- _TO DO_
Report the count of lines in the listing below that include the string "island", with no other text.

- _RECORDED INFORMATION_
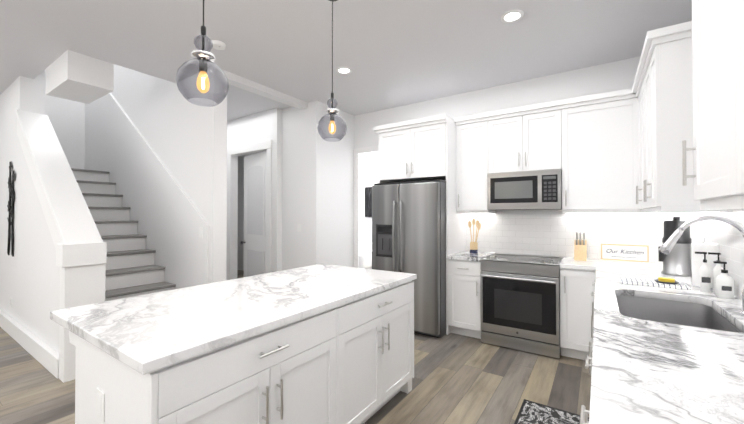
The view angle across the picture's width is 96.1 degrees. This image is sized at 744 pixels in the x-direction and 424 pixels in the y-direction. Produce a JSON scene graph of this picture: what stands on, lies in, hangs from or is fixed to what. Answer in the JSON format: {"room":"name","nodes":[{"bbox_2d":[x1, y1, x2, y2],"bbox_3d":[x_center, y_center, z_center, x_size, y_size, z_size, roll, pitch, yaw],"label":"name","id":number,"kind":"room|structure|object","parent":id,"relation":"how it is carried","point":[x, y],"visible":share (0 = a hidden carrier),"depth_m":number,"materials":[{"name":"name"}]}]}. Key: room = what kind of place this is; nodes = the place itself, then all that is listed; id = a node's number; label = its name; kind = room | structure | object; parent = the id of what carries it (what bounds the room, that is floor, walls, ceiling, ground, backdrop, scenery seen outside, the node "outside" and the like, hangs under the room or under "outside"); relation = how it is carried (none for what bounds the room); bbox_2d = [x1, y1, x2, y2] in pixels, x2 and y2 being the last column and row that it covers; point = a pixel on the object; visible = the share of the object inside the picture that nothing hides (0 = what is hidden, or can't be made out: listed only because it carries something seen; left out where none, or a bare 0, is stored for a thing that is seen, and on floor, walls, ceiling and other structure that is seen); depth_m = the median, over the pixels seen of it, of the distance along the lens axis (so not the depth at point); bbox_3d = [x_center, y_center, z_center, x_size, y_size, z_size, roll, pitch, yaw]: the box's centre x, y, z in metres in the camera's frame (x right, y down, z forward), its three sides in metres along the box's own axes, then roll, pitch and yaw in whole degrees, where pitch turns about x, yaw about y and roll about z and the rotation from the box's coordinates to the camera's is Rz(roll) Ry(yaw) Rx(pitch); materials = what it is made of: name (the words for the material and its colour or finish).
{"room":"kitchen","nodes":[
{"label":"kitchen","id":0,"kind":"room"},
{"bbox_2d":[0,70,106,382],"bbox_3d":[-4.420,-1.553,4.234,4.650,6.000,0.305,0,-1,34],"label":"wall","id":1,"kind":"structure","parent":0,"point":[57,260],"depth_m":3.47,"materials":[{"name":"paint"}]},
{"bbox_2d":[7,162,14,256],"bbox_3d":[-4.400,-0.045,4.079,0.395,1.161,0.017,0,-1,34],"label":"wall sculpture","id":2,"kind":"object","parent":1,"relation":"attached to","point":[10,218],"visible":1,"depth_m":4.07,"materials":[{"name":"black metal"}]},
{"bbox_2d":[0,309,58,378],"bbox_3d":[-4.553,1.362,4.153,4.490,0.170,0.048,0,-1,34],"label":"baseboard","id":3,"kind":"structure","parent":1,"relation":"attached to","point":[43,353],"depth_m":3.35,"materials":[{"name":"paint"}]},
{"bbox_2d":[45,69,84,168],"bbox_3d":[-5.354,-1.540,5.575,0.100,6.000,0.920,0,-1,34],"label":"wall","id":4,"kind":"structure","parent":0,"point":[66,118],"depth_m":5.73,"materials":[{"name":"paint"}]},
{"bbox_2d":[46,50,113,103],"bbox_3d":[-3.230,-1.461,3.690,0.770,0.294,0.380,0,-1,34],"label":"bulkhead","id":5,"kind":"structure","parent":0,"point":[76,76],"depth_m":3.53,"materials":[{"name":"paint"}]},
{"bbox_2d":[111,64,226,282],"bbox_3d":[-3.705,-1.544,5.111,4.850,6.000,0.160,0,-1,34],"label":"wall","id":6,"kind":"structure","parent":0,"point":[185,139],"depth_m":3.93,"materials":[{"name":"paint"}]},
{"bbox_2d":[84,93,209,289],"bbox_3d":[-3.788,-0.923,5.046,4.780,4.756,0.028,0,-1,34],"label":"wall","id":7,"kind":"structure","parent":6,"relation":"attached to","point":[167,215],"depth_m":4.47,"materials":[{"name":"paint"}]},
{"bbox_2d":[199,227,202,237],"bbox_3d":[-1.919,0.233,3.746,0.075,0.118,0.009,0,-1,34],"label":"light switch","id":8,"kind":"object","parent":7,"relation":"attached to","point":[200,232],"visible":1,"depth_m":3.74,"materials":[{"name":"white plastic"}]},
{"bbox_2d":[237,153,255,270],"bbox_3d":[-2.134,-0.044,7.801,4.420,3.050,0.120,0,-1,34],"label":"wall","id":9,"kind":"structure","parent":0,"point":[240,258],"depth_m":8.55,"materials":[{"name":"paint"}]},
{"bbox_2d":[226,110,267,279],"bbox_3d":[-3.284,-0.057,6.406,4.080,3.050,0.120,0,-1,34],"label":"wall","id":10,"kind":"structure","parent":0,"point":[251,128],"depth_m":5.73,"materials":[{"name":"paint"}]},
{"bbox_2d":[227,140,271,279],"bbox_3d":[-2.030,0.174,5.465,1.180,2.570,0.027,0,-1,34],"label":"trim","id":11,"kind":"structure","parent":10,"relation":"attached to","point":[256,146],"depth_m":5.30,"materials":[{"name":"paint"}]},
{"bbox_2d":[241,150,266,276],"bbox_3d":[-1.933,0.236,5.580,0.906,2.424,0.222,0,-1,34],"label":"bathroom door","id":12,"kind":"structure","parent":10,"relation":"in","point":[255,196],"depth_m":5.55,"materials":[{"name":"paint"}]},
{"bbox_2d":[227,71,307,109],"bbox_3d":[-1.352,-1.561,4.386,0.140,0.080,1.278,0,-1,34],"label":"beam","id":13,"kind":"structure","parent":0,"point":[253,87],"depth_m":4.28,"materials":[{"name":"paint"}]},
{"bbox_2d":[268,108,281,271],"bbox_3d":[-1.477,-0.068,5.243,0.218,3.050,0.220,0,-1,34],"label":"wall","id":14,"kind":"structure","parent":0,"point":[275,125],"depth_m":5.13,"materials":[{"name":"paint"}]},
{"bbox_2d":[0,270,590,423],"bbox_3d":[-2.217,1.501,3.544,9.240,0.120,10.000,0,-1,34],"label":"floor","id":15,"kind":"structure","parent":0,"point":[459,379],"depth_m":2.75,"materials":[{"name":"brown wood"}]},
{"bbox_2d":[71,168,175,301],"bbox_3d":[-3.749,0.405,4.467,3.776,2.090,0.859,0,-1,34],"label":"stairs","id":16,"kind":"structure","parent":15,"relation":"on","point":[133,269],"depth_m":4.31,"materials":[{"name":"paint"}]},
{"bbox_2d":[69,276,416,423],"bbox_3d":[-0.568,0.983,2.143,0.968,0.890,1.918,0,-1,34],"label":"kitchen island","id":17,"kind":"object","parent":15,"relation":"on","point":[322,344],"depth_m":1.56,"materials":[{"name":"white wood"}]},
{"bbox_2d":[50,264,416,375],"bbox_3d":[-0.618,0.518,2.187,1.040,0.040,1.970,0,-1,34],"label":"island countertop","id":18,"kind":"structure","parent":17,"relation":"on","point":[141,333],"depth_m":1.66,"materials":[{"name":"white stone"}]},
{"bbox_2d":[359,222,371,268],"bbox_3d":[-0.426,0.853,7.524,1.430,1.250,1.130,0,-1,34],"label":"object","id":19,"kind":"object","parent":15,"relation":"on","point":[365,245],"visible":0.12,"depth_m":7.49,"materials":[{"name":"paint"}]},
{"bbox_2d":[372,179,445,337],"bbox_3d":[0.583,0.541,4.327,0.900,1.815,0.918,0,-1,34],"label":"fridge","id":20,"kind":"object","parent":15,"relation":"on","point":[408,226],"visible":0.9,"depth_m":3.90,"materials":[{"name":"silver metal"}]},
{"bbox_2d":[373,114,464,334],"bbox_3d":[0.632,0.157,4.461,1.014,2.585,0.703,0,-1,34],"label":"surround","id":21,"kind":"object","parent":15,"relation":"on","point":[421,149],"visible":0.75,"depth_m":4.14,"materials":[{"name":"white wood"}]},
{"bbox_2d":[447,251,494,338],"bbox_3d":[1.221,0.981,4.071,0.388,0.930,0.676,0,-1,34],"label":"base cabinet","id":22,"kind":"object","parent":15,"relation":"on","point":[464,270],"visible":0.81,"depth_m":3.84,"materials":[{"name":"white wood"}]},
{"bbox_2d":[468,218,480,253],"bbox_3d":[1.281,0.297,4.170,0.169,0.440,0.095,0,-1,34],"label":"utensil crock","id":23,"kind":"object","parent":22,"relation":"on","point":[473,247],"visible":1,"depth_m":4.15,"materials":[{"name":"brown wood"}]},
{"bbox_2d":[480,254,563,357],"bbox_3d":[1.674,0.959,3.714,0.758,0.944,0.733,0,-1,34],"label":"range","id":24,"kind":"object","parent":15,"relation":"on","point":[519,302],"visible":1,"depth_m":3.45,"materials":[{"name":"silver metal"}]},
{"bbox_2d":[514,399,588,423],"bbox_3d":[1.107,1.420,2.078,0.440,0.014,0.810,0,-1,34],"label":"kitchen mat","id":25,"kind":"object","parent":15,"relation":"on","point":[531,412],"visible":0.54,"depth_m":2.33,"materials":[{"name":"patterned fabric"},{"name":"rubber"}]},
{"bbox_2d":[560,257,743,423],"bbox_3d":[0.930,0.953,1.054,0.986,0.930,5.998,0,-1,34],"label":"countertop","id":26,"kind":"structure","parent":15,"relation":"on","point":[653,355],"depth_m":1.26,"materials":[{"name":"white stone"}]},
{"bbox_2d":[574,232,586,260],"bbox_3d":[2.228,0.364,3.573,0.110,0.295,0.155,0,-1,34],"label":"knife block","id":27,"kind":"object","parent":26,"relation":"on","point":[580,249],"visible":1,"depth_m":3.53,"materials":[{"name":"brown wood"}]},
{"bbox_2d":[601,244,648,261],"bbox_3d":[2.635,0.425,3.497,0.400,0.170,0.018,0,-1,34],"label":"kitchen sign","id":28,"kind":"object","parent":26,"relation":"on","point":[634,253],"visible":1,"depth_m":3.48,"materials":[{"name":"white wood"}]},
{"bbox_2d":[618,277,691,289],"bbox_3d":[1.936,0.489,2.311,0.370,0.020,0.200,0,-1,34],"label":"dish towel","id":29,"kind":"object","parent":26,"relation":"on","point":[644,282],"visible":0.98,"depth_m":2.27,"materials":[{"name":"white fabric"}]},
{"bbox_2d":[654,277,678,283],"bbox_3d":[1.998,0.464,2.270,0.130,0.030,0.130,0,-1,34],"label":"sponge","id":30,"kind":"object","parent":29,"relation":"on","point":[665,280],"visible":1,"depth_m":2.25,"materials":[{"name":"yellow"}]},
{"bbox_2d":[658,217,691,276],"bbox_3d":[2.444,0.270,2.694,0.205,0.465,0.190,0,-1,34],"label":"coffee maker","id":31,"kind":"object","parent":26,"relation":"on","point":[676,261],"visible":0.81,"depth_m":2.63,"materials":[{"name":"metal"}]},
{"bbox_2d":[658,215,743,315],"bbox_3d":[1.662,0.254,1.661,0.366,0.477,0.114,0,-1,34],"label":"faucet","id":32,"kind":"object","parent":26,"relation":"on","point":[666,247],"visible":1,"depth_m":1.70,"materials":[{"name":"silver metal"}]},
{"bbox_2d":[695,252,710,292],"bbox_3d":[2.071,0.374,2.094,0.069,0.247,0.049,0,-1,34],"label":"soap bottle","id":33,"kind":"object","parent":26,"relation":"on","point":[705,280],"visible":1,"depth_m":2.07,"materials":[{"name":"white plastic"}]},
{"bbox_2d":[692,238,718,289],"bbox_3d":[2.191,0.333,2.200,0.130,0.330,0.130,0,-1,34],"label":"paper towel","id":34,"kind":"object","parent":26,"relation":"on","point":[697,261],"visible":0.54,"depth_m":2.17,"materials":[{"name":"white paper"}]},
{"bbox_2d":[708,252,722,292],"bbox_3d":[2.113,0.373,2.053,0.069,0.247,0.049,0,-1,34],"label":"soap bottle","id":35,"kind":"object","parent":26,"relation":"on","point":[717,270],"visible":0.54,"depth_m":2.05,"materials":[{"name":"white plastic"}]},
{"bbox_2d":[713,261,733,298],"bbox_3d":[2.044,0.392,1.943,0.083,0.207,0.077,0,-1,34],"label":"soap bottle","id":36,"kind":"object","parent":26,"relation":"on","point":[724,285],"visible":1,"depth_m":1.92,"materials":[{"name":"white plastic"}]},
{"bbox_2d":[282,100,353,270],"bbox_3d":[-0.806,-0.067,5.393,0.720,3.050,1.020,0,-1,34],"label":"wall","id":37,"kind":"structure","parent":0,"point":[317,187],"depth_m":5.02,"materials":[{"name":"paint"}]},
{"bbox_2d":[0,0,691,120],"bbox_3d":[-2.176,-1.669,3.546,9.140,0.120,9.800,0,-1,34],"label":"ceiling","id":38,"kind":"structure","parent":0,"point":[393,53],"depth_m":3.15,"materials":[{"name":"paint"}]},
{"bbox_2d":[176,0,228,106],"bbox_3d":[-0.776,-1.065,1.541,0.219,1.124,0.219,0,-1,34],"label":"pendant light","id":39,"kind":"object","parent":38,"relation":"hanging from","point":[203,57],"visible":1,"depth_m":1.53,"materials":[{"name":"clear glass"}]},
{"bbox_2d":[210,40,225,49],"bbox_3d":[-1.477,-1.593,3.204,0.140,0.037,0.140,0,-1,34],"label":"smoke detector","id":40,"kind":"object","parent":38,"relation":"attached to","point":[219,45],"visible":0.96,"depth_m":3.17,"materials":[{"name":"paint"}]},
{"bbox_2d":[317,0,346,141],"bbox_3d":[-0.295,-1.076,2.483,0.219,1.084,0.219,0,-1,34],"label":"pendant light","id":41,"kind":"object","parent":38,"relation":"hanging from","point":[332,113],"visible":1,"depth_m":2.47,"materials":[{"name":"clear glass"}]},
{"bbox_2d":[336,67,351,74],"bbox_3d":[-0.316,-1.600,3.795,0.180,0.011,0.180,0,-1,34],"label":"recessed light","id":42,"kind":"object","parent":38,"relation":"in","point":[343,70],"visible":1,"depth_m":3.79,"materials":[{"name":"paint"}]},
{"bbox_2d":[501,10,523,23],"bbox_3d":[1.158,-1.610,2.761,0.180,0.011,0.180,0,-1,34],"label":"recessed light","id":43,"kind":"object","parent":38,"relation":"in","point":[512,16],"visible":1,"depth_m":2.76,"materials":[{"name":"paint"}]},
{"bbox_2d":[359,151,378,221],"bbox_3d":[0.599,-0.046,7.629,9.140,3.050,0.100,0,-1,34],"label":"wall","id":44,"kind":"structure","parent":0,"point":[369,169],"depth_m":8.08,"materials":[{"name":"paint"}]},
{"bbox_2d":[365,187,371,216],"bbox_3d":[0.311,-0.240,7.731,1.150,0.720,0.053,0,-1,34],"label":"television","id":45,"kind":"object","parent":44,"relation":"attached to","point":[368,201],"visible":0.17,"depth_m":7.97,"materials":[{"name":"black plastic"}]},
{"bbox_2d":[354,56,653,262],"bbox_3d":[1.450,-0.076,4.409,4.120,3.050,0.120,0,-1,34],"label":"wall","id":46,"kind":"structure","parent":0,"point":[607,77],"depth_m":4.13,"materials":[{"name":"paint"}]},
{"bbox_2d":[354,145,378,267],"bbox_3d":[0.061,0.207,5.261,0.859,2.500,0.019,0,-1,34],"label":"trim","id":47,"kind":"structure","parent":46,"relation":"attached to","point":[357,151],"depth_m":5.46,"materials":[{"name":"paint"}]},
{"bbox_2d":[455,116,495,211],"bbox_3d":[1.338,-0.568,4.203,0.450,1.100,0.350,0,-1,34],"label":"upper cabinet","id":48,"kind":"object","parent":46,"relation":"attached to","point":[475,139],"depth_m":4.06,"materials":[{"name":"white wood"}]},
{"bbox_2d":[495,108,530,172],"bbox_3d":[1.656,-0.788,3.990,0.439,0.665,0.350,0,-1,34],"label":"upper cabinet","id":49,"kind":"object","parent":46,"relation":"attached to","point":[512,129],"depth_m":3.82,"materials":[{"name":"white wood"}]},
{"bbox_2d":[487,168,561,209],"bbox_3d":[1.774,-0.240,3.872,0.754,0.427,0.400,0,-1,34],"label":"microwave","id":50,"kind":"object","parent":49,"relation":"attached to","point":[531,190],"visible":1,"depth_m":3.69,"materials":[{"name":"silver metal"}]},
{"bbox_2d":[531,108,554,169],"bbox_3d":[1.922,-0.789,3.810,0.439,0.665,0.350,0,-1,34],"label":"upper cabinet","id":51,"kind":"object","parent":46,"relation":"attached to","point":[541,158],"depth_m":3.65,"materials":[{"name":"white wood"}]},
{"bbox_2d":[465,214,676,262],"bbox_3d":[2.118,0.270,3.873,2.100,0.488,0.008,0,-1,34],"label":"backsplash","id":52,"kind":"structure","parent":46,"relation":"attached to","point":[542,234],"depth_m":3.84,"materials":[{"name":"tile"}]},
{"bbox_2d":[551,92,630,211],"bbox_3d":[2.341,-0.575,3.500,0.717,1.100,0.389,0,-1,34],"label":"upper cabinet","id":53,"kind":"object","parent":46,"relation":"attached to","point":[591,139],"depth_m":3.38,"materials":[{"name":"white wood"}]},
{"bbox_2d":[685,38,743,213],"bbox_3d":[0.976,-0.116,0.141,0.120,3.050,7.720,0,-1,34],"label":"wall","id":54,"kind":"structure","parent":0,"point":[726,212],"depth_m":2.09,"materials":[{"name":"paint"}]},
{"bbox_2d":[631,80,638,211],"bbox_3d":[2.573,-0.580,2.962,0.389,1.100,0.360,0,-1,34],"label":"upper cabinet","id":55,"kind":"object","parent":54,"relation":"attached to","point":[635,89],"depth_m":3.19,"materials":[{"name":"white wood"}]},
{"bbox_2d":[643,64,646,207],"bbox_3d":[2.268,-0.584,2.478,0.350,1.100,0.420,0,-1,34],"label":"upper cabinet","id":56,"kind":"object","parent":54,"relation":"attached to","point":[644,65],"depth_m":2.69,"materials":[{"name":"white wood"}]},
{"bbox_2d":[639,76,698,211],"bbox_3d":[2.437,-0.582,2.727,0.350,1.100,0.420,0,-1,34],"label":"upper cabinet","id":57,"kind":"object","parent":54,"relation":"attached to","point":[641,209],"depth_m":2.92,"materials":[{"name":"white wood"}]},
{"bbox_2d":[647,28,738,207],"bbox_3d":[2.116,-0.586,2.253,0.350,1.100,0.360,0,-1,34],"label":"upper cabinet","id":58,"kind":"object","parent":54,"relation":"attached to","point":[664,134],"depth_m":2.17,"materials":[{"name":"white wood"}]},
{"bbox_2d":[677,213,743,300],"bbox_3d":[1.334,0.241,0.787,0.010,0.488,5.998,0,-1,34],"label":"backsplash","id":59,"kind":"structure","parent":54,"relation":"attached to","point":[730,241],"depth_m":2.07,"materials":[{"name":"tile"}]},
{"bbox_2d":[687,0,743,203],"bbox_3d":[1.282,-0.598,1.021,0.350,1.100,0.566,0,-1,34],"label":"upper cabinet","id":60,"kind":"object","parent":54,"relation":"attached to","point":[703,30],"depth_m":1.24,"materials":[{"name":"white wood"}]},
{"bbox_2d":[719,0,743,199],"bbox_3d":[1.015,-0.602,0.626,0.350,1.100,0.626,0,-1,34],"label":"upper cabinet","id":61,"kind":"object","parent":54,"relation":"attached to","point":[731,12],"depth_m":0.96,"materials":[{"name":"white wood"}]}
]}

- _ANSWER BELOW_
2